March 02, 2008 Sunday Safar 23, 1429



Features


The right to be tactful
Mobile phone users on roads driving people nuts
As you sow, so shall you reap



The right to be tactful


By Hajrah Mumtaz

Forget there being no peace for the wicked, there doesn’t seem to be much tranquillity for the pious either. A controversy that lay forgotten for many blissful months has been pulled out of the closet, dusted down and thrown back in our faces. The cartoon protests are back on the agenda, thanks both to the newspapers’ decision to reprint the material and to the sadly predictable reaction of the faithful.

So what about media freedom, then? Does it include a news anchor’s right to negotiate with militants holed up in Lal Masjid? Does it include a journalist’s right to question the president about decisions that affect the very fabric of the country? Is the media, local or international, to operate under fear of reprisals by either the state or private individuals or groups? Shutting news channels down without having gone through the requisite legal processes, forcing newspapers to publish the writings of pro-government plants and hacking into YouTube count as reprisals by the state. Threats of being murdered or being blackmailed by the clear and present danger of violent protests are reprisals by private citizens.

Given that a plot to murder one of the original cartoonists was recently uncovered, it is not surprising that the Danish editors chose to reprint the material. Their very valid point was that they refused to operate under threat, and they were well within their rights to make it. But did they nevertheless behave irresponsibly? Perhaps yes, to some extent, for the action was bound to provoke violence.

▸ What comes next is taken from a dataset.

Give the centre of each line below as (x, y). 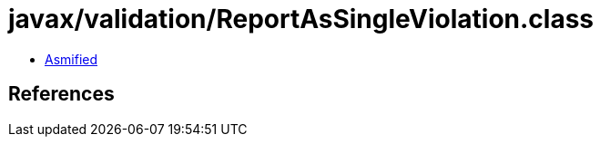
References (61, 94)
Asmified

However, far more irresponsible were the protestors who killed their own people on Feb 14, 2006, in Lahore over the same issue. And, to a somewhat lesser extent, Iran, which commissioned the tit-for-tat Holocaust International Cartoon Contest, since two wrongs don’t make a right (although it is worth noting that a Danish newspaper, Information, printed them without invoking violent protests), and the Sunni Tehrik workers in Karachi on Friday, who used the issue in an attempt to reclaim some relevance in a post-election political scenario were they are rather besides the point.

Media freedom is a nebulous concept that varies from situation to situation. The media have the right, in fact the duty, to inform and expand the debate. But along with that goes the need to choose one’s words and subjects carefully, keep in mind the public good and refrain from compromising people’s safety.

Both these aspects can not only co-exist but can lead to more sophisticated and nuanced journalism.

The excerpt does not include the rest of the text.